Central bankers are likely to “extend the extended period” language for longer in their policy statements, Gross said in a radio interview on “Bloomberg Surveillance” with Tom Keene. The less-than-projected pace of jobs growth in May that the Labor Department reported today shows that “there is a persistency here. It’s back to our old new normal,” he said.
U.S. employers in May added the fewest workers in eight months and unemployment unexpectedly rose to 9.1 percent, underscoring the concern of policy makers that the expansion is failing to boost the labor market. The Fed began the second round of asset purchases, known as QE2, on Nov. 12 after buying $1.7 trillion in securities through last year, increasing the amount of money in circulation to spur growth and prevent deflation. The Fed’s $600 billion in purchases of Treasuries are due to end this month.
“We don’t see a QE3. There has been too much discussion and dissent within the Fed to permit that type of program,” Gross said in the interview from Pimco’s headquarters in Newport Beach, California. Given the current pace of growth and inflation “they will speak to a fed funds rate that persists for an extended period of time, which in effect caps interest rates in the process.”
Not Buying Treasuries
The Fed has kept its target rate for overnight lending between banks at a record low range of zero to 0.25 percent since December 2008.
Gross reiterated that he isn’t buying Treasuries for his $243 billion Total Return Fund even as the government bond market rallies because yields are too low once inflation is taken into consideration. Mortgages, corporate bonds and sovereign debt of other nations are more attractive, he said.

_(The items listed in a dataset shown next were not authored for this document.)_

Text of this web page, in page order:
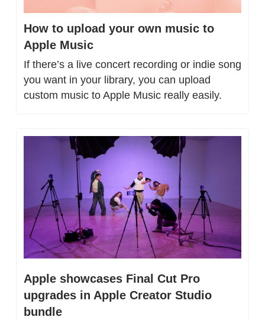
How to upload your own music to
Apple Music
If there’s a live concert recording or indie song
you want in your library, you can upload
custom music to Apple Music really easily.
Apple showcases Final Cut Pro
upgrades in Apple Creator Studio
bundle
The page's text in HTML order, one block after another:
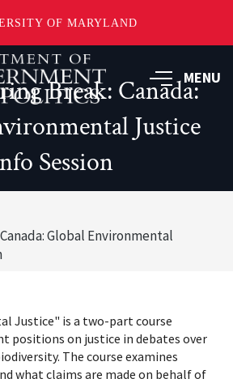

Treasuries have returned 2.7 percent this year as Gross reduced government and related debt in the Total Return Fund to minus 4 percent of assets as of April 30. The fund has returned 0.57 percent in the past month, lagging behind the performance of 74 percent of its competitors, according to data compiled by Bloomberg.
Governments such as the U.S. are intentionally keeping interest rates lower than they should be to help reduce record debt levels, setting up investors up for a “skunking, or pocket picking,” Gross said.
Investors could seek higher real returns than those now offered from government debt through investing in shares of “conservative” companies such as Procter & Gamble Co., Merck & Co. or those of utilities, according to Gross.
“The Treasury market up to seven or eight years is negative in terms of real interest rates, and that’s not a positive for savers,” Gross said. “But if they took that money and invested it in a conservative stock, such as a Proctor or a Merck or a utility yielding 4 percent; then that’s 3.5 to 4 percent real yield in comparison to those negative real yields in the Treasury side. So you have to take a little bit of a chance in order to avoid getting your pocket picked here.”
An overdependence on debt has the global economy in a period of fundamental transformation that Pimco has termed the “new normal.” Gross, the founder and co-chief investment officer of Pimco, forecast last year that mounting deficits and tighter financial regulation will damp growth in the U.S. and the euro zone.
Payrolls increased by a less-than-projected 54,000 last month, after a revised 232,000 gain in April that was smaller than initially estimated, Labor Department figures showed today. The median forecast in a Bloomberg News survey called for payrolls to rise 165,000. The jobless rate climbed to the highest level this year from 9 percent a month earlier.
The yield on the 10-year Treasury note dropped three basis points, or 0.03 percentage point, to 3 percent at 1:31 p.m. in New York, according to Bloomberg Bond Trader prices. The 3.125 percent security due in May 2021 rose 8/32, or $2.50 per $1,000 face amount, to 101 1/32.
The Total Return Fund can have a negative position by using derivatives or futures or by shorting. Shorting is borrowing and selling an asset in anticipation of making a profit by buying it back after its price has fallen.
The fund has returned 8.23 percent in the past year, beating 77 percent of its peers, according to data compiled by Bloomberg. Gross, the founder and co-chief investment officer at Pimco, has averaged returns of 8.75 percent on average over the past five years, topping 98 percent of his competition.
Pimco, a unit of the Munich-based insurer Allianz SE, managed $1.28 trillion of assets as of March 31.